[PATCH 1/4] arm/trusted-firmware-m: clean up configure/compile

[PATCH 1/4] arm/trusted-firmware-m: clean up configure/compile

[Ross Burton]

From: Ross Burton <ross.burton@arm.com>

Move B up a level so the build tree is entirely separate from the source
tree.

Use [cleandirs] to ensure that B is present and empty when rebuilding,
and remove now redundant code.

Finally add some comments to explain why trying to use cmake.bbclass is
pointless.

Change-Id: Ic8ddc08c46b9e945023e0b0a6e4ca1a6294b726b
Signed-off-by: Ross Burton <ross.burton@arm.com>
---
 .../trusted-firmware-m_1.0.bb                 | 30 +++++++++----------
 1 file changed, 14 insertions(+), 16 deletions(-)

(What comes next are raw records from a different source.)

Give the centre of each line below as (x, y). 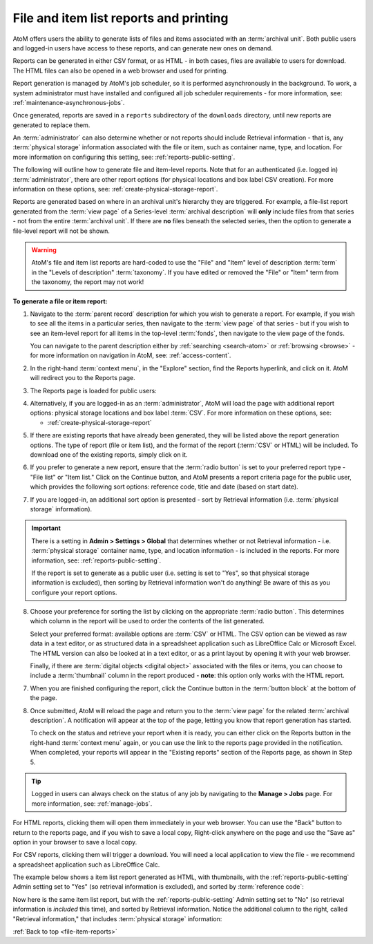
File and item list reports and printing (121, 18)
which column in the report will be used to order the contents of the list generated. (147, 621)
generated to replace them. (51, 125)
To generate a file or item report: (60, 301)
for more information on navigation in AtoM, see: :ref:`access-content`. (131, 355)
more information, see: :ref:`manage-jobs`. (92, 803)
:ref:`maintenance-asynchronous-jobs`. (69, 102)
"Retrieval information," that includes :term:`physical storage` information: (117, 918)

diff --git a/meta-arm/recipes-bsp/trusted-firmware-m/trusted-firmware-m_1.0.bb b/meta-arm/recipes-bsp/trusted-firmware-m/trusted-firmware-m_1.0.bb
index 3be1b33..814529a 100644
--- a/meta-arm/recipes-bsp/trusted-firmware-m/trusted-firmware-m_1.0.bb
+++ b/meta-arm/recipes-bsp/trusted-firmware-m/trusted-firmware-m_1.0.bb
@@ -30,6 +30,11 @@ SRCREV_mbed-crypto ?= "mbedcrypto-3.0.1"
 SRCREV_mbedtls ?= "mbedtls-2.7.14"
 SRCREV_cmsis ?= "5.5.0"
 
+# Note to future readers of this recipe: until the CMakeLists don't abuse
+# installation (see do_install) there is no point in trying to inherit
+# cmake here. You can easily short-circuit the toolchain but the install
+# is so convoluted there's no gain.
+
 inherit python3native deploy
 
 TFM_DEPENDS ?= ""
@@ -39,7 +44,7 @@ DEPENDS += "python3-cryptography-native python3-pyasn1-native"
 DEPENDS += "python3-jinja2-native python3-cbor-native python3-pyyaml-native"
 
 S = "${WORKDIR}/git/tfm"
-B = "${S}/build"
+B = "${WORKDIR}/build"
 
 COMPATIBLE_MACHINE ?= "invalid"
 
@@ -89,28 +94,21 @@ do_check_config() {
     fi
 }
 
+do_configure[cleandirs] = "${B}"
 do_configure() {
     cd ${S}
-    python3 "tools/tfm_parse_manifest_list.py"
-
-    if [ ! -d "${B}" ]
-    then
-        install -d ${B}
-    else
-        rm -f ${B}/CMakeCache.txt
-    fi
+    python3 tools/tfm_parse_manifest_list.py
+    cd -
 
-    cd ${B}
     cmake -G"Unix Makefiles" --build ${S} ${EXTRA_OECMAKE}
 }
 
+# Invoke install here as there's no point in splitting compile from install: the
+# first thing the build does is 'install' inside the build tree thus causing a
+# rebuild. It also overrides the install prefix to be in the build tree, so you
+# can't use the usual install prefix variables.
 do_compile() {
-    if [ -d "${B}" ]
-    then
-        oe_runmake -C ${B} install
-    else
-        bbfatal "TF-M CMake not generated!"
-    fi
+    oe_runmake install
 }
 
 do_install() {
-- 
2.26.2

[PATCH 2/4] arm/trusted-firmware-m: no need to run parse_manifest_list

[Ross Burton]

From: Ross Burton <ross.burton@arm.com>

This is part of the test instrumentation that we don't currently build.
A future recipe or patch can enable this properly and ensure it is
tested.

Change-Id: I02584920b00085dfe4efbff166684c5717f6cdf5
Signed-off-by: Ross Burton <ross.burton@arm.com>
---
 .../trusted-firmware-m/trusted-firmware-m_1.0.bb            | 6 +-----
 1 file changed, 1 insertion(+), 5 deletions(-)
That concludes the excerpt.